Windows 9x; yes, significant portions of its "kernel" were written in assembly, as the final evolution of the original Windows (1.0) codebase.

Internet Explorer; no. Early versions of IE were basically a "fork" of NCSA Mosaic (via Spyglass), which was written in C. There's no evidence that Microsoft introduced any assembly code (although they did convert it to C++ pretty much immediately).
Apparently the kernel and library optimizations positively impacted the other integrated applications a great deal considering that 9x could run all of that software in a 386DX onwards. It was optimized more than minimal, and integrated into the user kernel more than monopolic at that time (as in a kernel for the system and a kernel for the users, which interact together; that could be the answer of why treat with user applications and not just kernels here).
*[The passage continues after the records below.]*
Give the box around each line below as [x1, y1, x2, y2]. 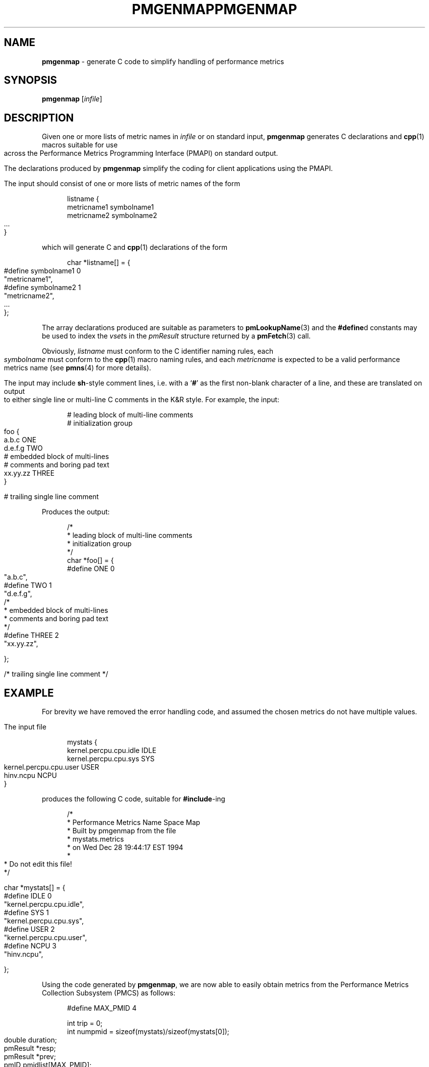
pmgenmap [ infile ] [42, 95, 102, 103]
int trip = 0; [67, 1019, 103, 1028]
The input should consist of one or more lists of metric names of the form [4, 179, 240, 188]
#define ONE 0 [67, 564, 115, 573]
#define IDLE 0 [4, 892, 52, 900]
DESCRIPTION [4, 111, 74, 124]
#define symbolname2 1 [4, 283, 81, 292]
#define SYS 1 [4, 908, 49, 917]
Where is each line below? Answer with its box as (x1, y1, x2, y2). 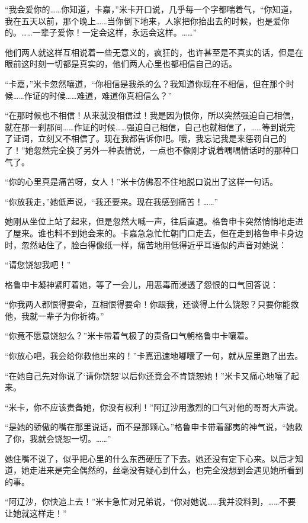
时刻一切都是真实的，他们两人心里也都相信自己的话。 (29, 57, 237, 70)
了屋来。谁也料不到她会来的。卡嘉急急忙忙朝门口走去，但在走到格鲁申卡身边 (5, 226, 303, 239)
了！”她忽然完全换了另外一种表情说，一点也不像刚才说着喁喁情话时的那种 (5, 143, 291, 156)
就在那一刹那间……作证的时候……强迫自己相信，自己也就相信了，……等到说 (5, 120, 287, 133)
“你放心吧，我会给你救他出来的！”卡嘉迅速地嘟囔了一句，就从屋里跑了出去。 (5, 349, 303, 362)
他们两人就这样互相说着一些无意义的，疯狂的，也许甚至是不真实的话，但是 (5, 46, 295, 58)
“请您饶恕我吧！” (5, 258, 71, 271)
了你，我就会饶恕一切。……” (5, 432, 111, 445)
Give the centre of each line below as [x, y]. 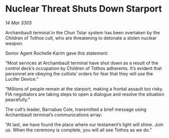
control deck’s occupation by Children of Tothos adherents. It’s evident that [83, 68]
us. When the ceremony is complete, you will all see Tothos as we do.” [78, 130]
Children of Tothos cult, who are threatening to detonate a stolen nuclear [81, 38]
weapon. [14, 43]
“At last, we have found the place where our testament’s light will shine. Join [84, 124]
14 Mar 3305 [18, 23]
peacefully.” [18, 100]
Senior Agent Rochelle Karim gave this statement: [57, 53]
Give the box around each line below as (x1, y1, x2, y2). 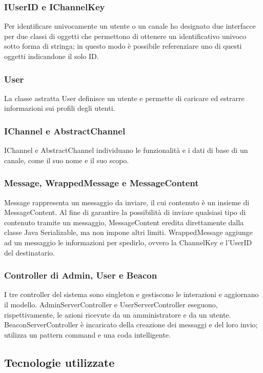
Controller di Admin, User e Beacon (4, 269, 157, 282)
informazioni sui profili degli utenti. (4, 103, 115, 113)
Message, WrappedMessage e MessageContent (4, 176, 199, 189)
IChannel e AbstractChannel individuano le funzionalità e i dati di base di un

I wonder why don't programmers define functions like extensions to the instruction set and then implement everything by hand-optimized assembly for each platform. They would end up with very durable code. They would only need the full x86 implementation as a reference to derive assembly code for any other architecture if they define routines as instructions for the "machine" of a given task category. If they define so many "instructions", there would be a point where they would have so many clean assembly routines that it would be easy and portable to write the rest of the application in assembly, in low and high levels of the application.

With so many developers, it's possible, and it could only be a part of the team the one who did the generic instructions as the rest of the application would be trivial if it only uses them.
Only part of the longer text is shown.